UA PRESIDENT'S MESSAGE: NEWS ABOUT FACT FINDING, A HAPPY HOUR, AND MORE

Dear colleagues,

This week I have few things to report, including news about fact finding, an announcement of a happy hour, and a few comments about budgets, numbers, and their interpretation.

The negotiation team is working very hard on preparing for fact finding, the first hearing being this Monday, Feb. 12th. Fact finding is a process under Vermont Labor Relations law where each sides presents information to an agreed upon neutral professional intermediary, a fact finder, who then writes a report suggesting solutions to the differences between the parties. Interestingly, close to a year after introducing it, last Friday the administration’s lawyer informed us that they no longer wished to pursue their proposal to modify the contract’s policy on faculty intellectual property in coursework. (They have not said why they dropped it, but UA has always taken the position that their proposal was draconian and unnecessary.) That means the only thing left to discuss in fact finding is salary.

On the other end of the formality spectrum, please Join your colleagues at another United Academics Happy Hour, this Friday, February 9 from 3:00-5:00 p.m. at Brennan’s on the first floor of the Davis Center. We will provide snacks, and your first drink is on us. We’d love to see you there. All are welcome. Meet colleagues from across campus, get to know you union and representatives, or just enjoy a beverage with friends. 

I also need to report that AAUP’s Jamie Daniels has had to postpone her visit with us, originally scheduled for this Thursday and Friday; she has a bad flu. We will try to reschedule for later in the semester so that she can visit to discuss with us how to better engage and be more responsive to faculty in these tough times for unions. She was originally scheduled to meet with the Delegates Assembly at this Friday’s meeting; that meeting will still take place.

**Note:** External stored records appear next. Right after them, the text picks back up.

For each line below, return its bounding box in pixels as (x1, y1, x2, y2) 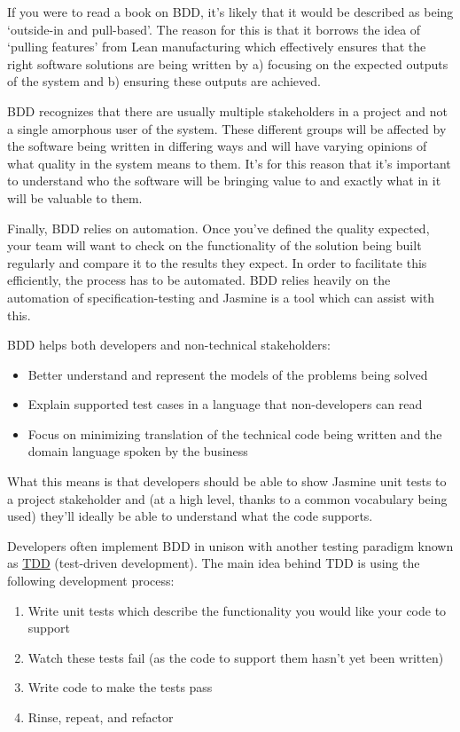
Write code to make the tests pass (27, 678, 213, 697)
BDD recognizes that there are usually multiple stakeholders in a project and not (7, 101, 448, 120)
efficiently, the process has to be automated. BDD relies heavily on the (7, 271, 391, 289)
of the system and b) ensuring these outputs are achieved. (7, 72, 321, 91)
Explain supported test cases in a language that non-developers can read (27, 395, 423, 413)
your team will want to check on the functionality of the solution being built (7, 236, 422, 255)
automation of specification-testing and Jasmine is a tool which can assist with (7, 287, 435, 306)
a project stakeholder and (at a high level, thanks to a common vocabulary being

Thanks to everyone who attended last Thursday’s “Open the Books” forum; it was smart, informative, well-attended, and stimulating. (We hope to have powerpoints and a transcript online before long.) The forum generated some media coverage and a number of responses from people around campus, for which I am always thankful.

Based on some of those responses, I do want to add a few points of clarification: First, just to be clear, UA has not taken a public stand against STEM or STEM buildings, and takes the general position that money that goes to faculty, research, and teaching in all fields is a good thing. We support STEM research and teaching. This was said at the forum, but perhaps could be said more often and more clearly.

Second, when we publish numbers about costs of various things at UVM, those numbers are intended as symptoms of underlying long term trends. (The long term trends were elaborated quite elegantly in some of the presentations at the forum.) I’m afraid some folks take numbers that we have put on posters and other places and then run with them in wrong directions, the two most common being 1) “UVM administrators are obviously corrupt and make constant self-serving and wasteful decisions,” and 2) “I know the story is more complicated than that and so therefore the union doesn’t know what it’s talking about.” Neither of those interpretations are accurate or fair, but I worry they happen too often. 

So for the record, the argument is not simply that the bridge to the library should not have been built, or that the university could simply take money from short term funds and spend them on salaries, which of course we understand are ongoing expenses. We generally use numbers to start a discussion, not as arguments in their own right. No single expense is necessarily a bad one, but the point is that in aggregate, over the years, these continued types of expenses whose necessity is not ironclad illustrate that the university is not poor, and suggest that a modest, thoughtful adjustment in priorities would gradually shift more of the money toward the core mission of teaching and research.

Please keep in contact. There’s always more to discuss.  

Best,

Tom Streeter

President, United Academics

thomas.streeter@uvm.edu

United Academics is the union of full- and part-time faculty at University of Vermont, with over 700 members from departments and colleges across the campus. We represent faculty in negotiating and upholding contracts, and we advocate for fair labor practices within and beyond our academic community. We are a member-led union­ committed to academic freedom, shared governance, social and environmental justice.